We will need to do 2 queries assuming that there is now a "Structure_Id" column in Entry_Latest_Archive:

# 1) Check for new released entries e.g. new REL entries (released after T0). Note: the new entries released this cycle will be returned with null constraint  if the script runs the first time (e.g. it hasn't been picked up before). The subsequent runs of the script will get the new releases from Entry_Latest_Archived entries that were generated within this cycle (e.g.

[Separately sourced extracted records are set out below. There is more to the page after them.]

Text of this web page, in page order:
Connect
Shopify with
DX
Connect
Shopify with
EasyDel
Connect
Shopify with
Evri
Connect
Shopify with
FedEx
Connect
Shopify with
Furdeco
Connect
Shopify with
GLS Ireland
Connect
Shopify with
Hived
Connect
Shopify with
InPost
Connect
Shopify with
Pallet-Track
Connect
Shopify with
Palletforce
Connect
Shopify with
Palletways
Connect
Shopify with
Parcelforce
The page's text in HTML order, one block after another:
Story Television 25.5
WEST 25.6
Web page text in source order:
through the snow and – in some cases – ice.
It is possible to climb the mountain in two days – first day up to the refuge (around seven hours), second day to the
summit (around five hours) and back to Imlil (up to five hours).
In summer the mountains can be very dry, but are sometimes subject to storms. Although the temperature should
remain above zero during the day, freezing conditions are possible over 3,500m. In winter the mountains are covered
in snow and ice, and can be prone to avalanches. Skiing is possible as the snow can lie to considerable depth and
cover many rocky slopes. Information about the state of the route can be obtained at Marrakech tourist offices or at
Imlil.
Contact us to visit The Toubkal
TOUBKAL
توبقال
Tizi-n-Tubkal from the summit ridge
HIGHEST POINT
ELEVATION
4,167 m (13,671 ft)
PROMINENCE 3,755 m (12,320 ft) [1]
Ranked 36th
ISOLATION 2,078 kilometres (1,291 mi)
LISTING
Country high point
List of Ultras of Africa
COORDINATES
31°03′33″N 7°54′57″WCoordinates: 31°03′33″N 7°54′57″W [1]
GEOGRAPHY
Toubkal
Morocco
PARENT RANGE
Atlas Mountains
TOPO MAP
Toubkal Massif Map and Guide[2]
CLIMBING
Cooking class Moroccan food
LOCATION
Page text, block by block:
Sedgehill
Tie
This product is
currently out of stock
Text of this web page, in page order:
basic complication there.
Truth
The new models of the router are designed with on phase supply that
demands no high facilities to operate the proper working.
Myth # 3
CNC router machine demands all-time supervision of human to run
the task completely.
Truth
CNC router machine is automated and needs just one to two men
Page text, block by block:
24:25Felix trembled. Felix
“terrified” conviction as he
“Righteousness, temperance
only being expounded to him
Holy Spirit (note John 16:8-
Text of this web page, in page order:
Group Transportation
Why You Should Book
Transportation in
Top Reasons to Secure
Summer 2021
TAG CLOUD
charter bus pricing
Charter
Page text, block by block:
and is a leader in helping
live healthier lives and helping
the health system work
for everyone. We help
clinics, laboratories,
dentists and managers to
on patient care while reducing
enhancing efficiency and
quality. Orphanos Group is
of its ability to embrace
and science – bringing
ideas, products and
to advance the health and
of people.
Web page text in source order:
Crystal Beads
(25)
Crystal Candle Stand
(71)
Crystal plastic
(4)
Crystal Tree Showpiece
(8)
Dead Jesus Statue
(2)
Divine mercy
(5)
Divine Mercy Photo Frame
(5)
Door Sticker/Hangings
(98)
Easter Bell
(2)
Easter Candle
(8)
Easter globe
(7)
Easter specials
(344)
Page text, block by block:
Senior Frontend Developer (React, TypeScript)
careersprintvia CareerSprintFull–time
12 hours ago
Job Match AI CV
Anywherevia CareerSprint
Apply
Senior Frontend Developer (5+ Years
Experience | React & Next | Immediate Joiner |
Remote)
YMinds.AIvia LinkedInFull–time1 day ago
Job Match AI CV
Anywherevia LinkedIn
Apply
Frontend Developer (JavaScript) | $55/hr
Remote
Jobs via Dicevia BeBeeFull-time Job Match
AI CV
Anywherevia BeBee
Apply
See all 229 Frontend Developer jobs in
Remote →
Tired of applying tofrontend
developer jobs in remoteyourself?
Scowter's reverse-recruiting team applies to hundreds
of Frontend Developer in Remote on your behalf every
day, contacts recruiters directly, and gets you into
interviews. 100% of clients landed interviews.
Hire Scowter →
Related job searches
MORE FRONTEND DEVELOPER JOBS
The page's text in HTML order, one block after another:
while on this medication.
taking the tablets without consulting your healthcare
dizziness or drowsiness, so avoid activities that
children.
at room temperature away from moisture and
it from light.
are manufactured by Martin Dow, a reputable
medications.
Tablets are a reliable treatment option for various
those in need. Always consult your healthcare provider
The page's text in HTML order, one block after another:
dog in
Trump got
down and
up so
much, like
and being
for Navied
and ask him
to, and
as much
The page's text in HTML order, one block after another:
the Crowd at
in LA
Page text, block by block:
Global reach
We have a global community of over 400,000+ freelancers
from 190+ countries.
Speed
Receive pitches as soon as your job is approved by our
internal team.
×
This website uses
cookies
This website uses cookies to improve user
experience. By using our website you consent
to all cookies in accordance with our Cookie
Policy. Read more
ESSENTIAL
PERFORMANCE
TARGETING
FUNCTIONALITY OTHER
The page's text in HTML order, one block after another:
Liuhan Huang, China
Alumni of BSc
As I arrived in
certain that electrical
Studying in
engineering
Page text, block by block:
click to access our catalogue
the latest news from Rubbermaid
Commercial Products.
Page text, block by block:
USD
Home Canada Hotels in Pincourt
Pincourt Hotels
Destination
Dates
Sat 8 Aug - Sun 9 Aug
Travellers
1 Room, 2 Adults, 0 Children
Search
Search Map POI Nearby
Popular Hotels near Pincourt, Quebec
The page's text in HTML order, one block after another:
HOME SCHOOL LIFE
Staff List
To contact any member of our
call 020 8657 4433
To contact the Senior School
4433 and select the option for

RCT > T0 and Submittion_Time=T1) 

https://dev-aws.pdb-dev.org/ermrest/catalog/50/attribute/
E:=PDB:entry/Workflow_Status=REL/
F:=(id)=(PDB:Entry_Generated_File:Structure_Id)/File_Type=mmCIF/
A:=left(E:RID)=(PDB:Entry_Latest_Archive:Entry)/A:RID::null::;(A:RCT::gt::<T0>&A:Submission_Time=<T1>)/
$E/E:RID,E:id,...

# concrete example.. This works
https://dev-aws.pdb-dev.org/ermrest/catalog/50/attribute/E:=PDB:entry/Workflow_Status=REL/F:=(id)=(PDB:Entry_Generated_File:Structure_Id)/File_Type=mmCIF/A:=left(E:RID)=(PDB:Entry_Latest_Archive:Entry)/A:RID::null::;(A:RCT::gt::2024-08-22%2020%3A00%3A00-07%3A00&A:Submission_Time=2024-08-29%2020%3A00%3A00-07%3A00)/$E/E:RID,E:id,E:Deposit_Date,E:Accession_Code,F:File_URL,A:Entry,A:Submission_Time,A:mmCIF_URL

2) Get a list of re-released entries e.g. entries that mmCIF contents have changed since T0

https://dev-aws.pdb-dev.org/ermrest/catalog/50/attribute/
A:=PDB:Entry_Latest_Archive/A:RCT::leq::<T0>/
E:=(A:Entry)=(PDB:entry:RID)/Workflow_Status=REL/
F:=left(A:mmCIF_URL)=(PDB:Entry_Generated_File:File_URL)/F:RID::null::;(F:File_Type=mmCIF&A:Submission_Time=<T1>)/
$A/A:Entry,Archived_mmCIF_URL:=A:mmCIF_URL,Archived_Time:=A:Submission_Time

# concrete example. 
# -- waiting to test during 08/29 cycle:
https://dev-aws.pdb-dev.org/ermrest/catalog/50/attribute/A:=PDB:Entry_Latest_Archive/A:RCT::leq::2024-08-22T20%3A00%3A00-07%3A00/E:=(A:Entry)=(PDB:entry:RID)/Workflow_Status=REL/F:=left(mmCIF_URL)=(PDB:Entry_Generated_File:File_URL)/F:RID::null::;(F:File_Type=mmCIF&A:Submission_Time=2024-08-29%2020%3A00%3A00-07%3A00)/$A/E:RID,E:id,E:Deposit_Date,E:Accession_Code,F:File_URL,F:File_Name,A:Entry,A:Submission_Time,A:mmCIF_URL

# -- this URL is no longer relevant (it only supports the cycle of 08/22)
https://dev-aws.pdb-dev.org/ermrest/catalog/50/attribute/A:=PDB:Entry_Latest_Archive/
E:=(Entry)=(PDB:entry:RID)/Workflow_Status=REL/$A/F:=left(mmCIF_URL)=(PDB:Entry_Generated_File:File_URL)/F:File_URL::null::;(A:Submission_Time=2024-08-22%2015%3A00%3A00-07%3A00&A:RCT::leq::2024-08-15%2015%3A00%3A00-07%3A00)/$A/A:Entry,Archived_mmCIF_URL:=A:mmCIF_URL,Archived_Time:=A:Submission_Time,A:RCT,A:RMT

Model changes

@brindakv asked to add the two new columns to PDB_Archive table to help break down the submitted entries:

brindakv commented 2 months ago
hongsudt commented 2 months ago

Add the following configuration parameters: cutoff_time_pacific: "Thursday 20:00"

hongsudt commented 2 months ago

@svoinea We will need to drop the btree indexes for "Submitted_Files" and "Submission_History" using psql.. We should turn off facet and sorting in the annotation for these columns as well since btree is now gone.